Chlorhexidine contamination of equipment used in central neuraxial anaesthesia has been implicated in causing adhesive arachnoiditis. We measured the extent of chlorhexidine splash during pouring into a gallipot (antiseptic skin preparation container) from heights of 5 cm, 10 cm, 15 cm and 20 cm. Twenty experiments were performed at each height. Measurements made up to a horizontal distance of 40 cm radius from the gallipot showed a median (IQR [range]) maximum spread of splash droplets ≥ 2 mm diameter of 26.2 (10.2–36.4 [0–40]) cm. The 40-cm radius measurement area was divided into 5-cm-wide zones to assess spread. At pouring heights of 15 cm and 20 cm, all zones were contaminated. These results demonstrate that pouring chlorhexidine into a gallipot generates significant splash, and we recommend that this should be avoided near equipment used for neuraxial anaesthesia.

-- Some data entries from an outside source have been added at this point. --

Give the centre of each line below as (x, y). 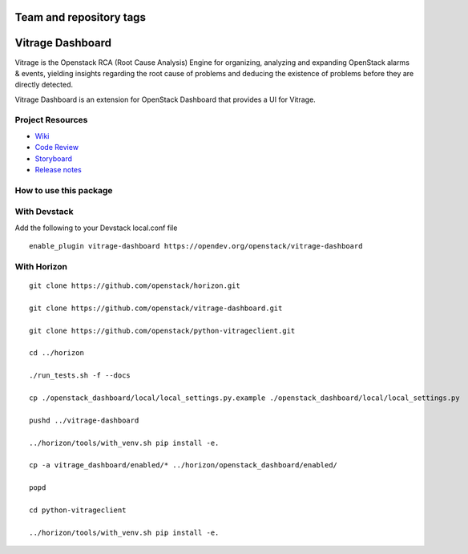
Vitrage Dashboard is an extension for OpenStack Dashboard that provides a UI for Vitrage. (165, 99)
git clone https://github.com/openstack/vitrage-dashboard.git (156, 308)
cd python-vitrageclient (78, 510)
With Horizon (41, 266)
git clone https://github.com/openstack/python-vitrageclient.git (162, 330)
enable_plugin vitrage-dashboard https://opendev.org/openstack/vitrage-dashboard (196, 246)
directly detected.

Avoidance of infection-related complications following neuraxial anaesthesia is of paramount importance . Cleaning the entry site with an antiseptic solution forms an important part of aseptic technique. Chlorhexidine is a commonly used antiseptic agent that is recommended by various medical bodies [2, 3]. However, there is considerable controversy regarding the use of chlorhexidine because of the purported risk of chronic adhesive arachnoiditis and its debilitating long-term consequences [4, 5].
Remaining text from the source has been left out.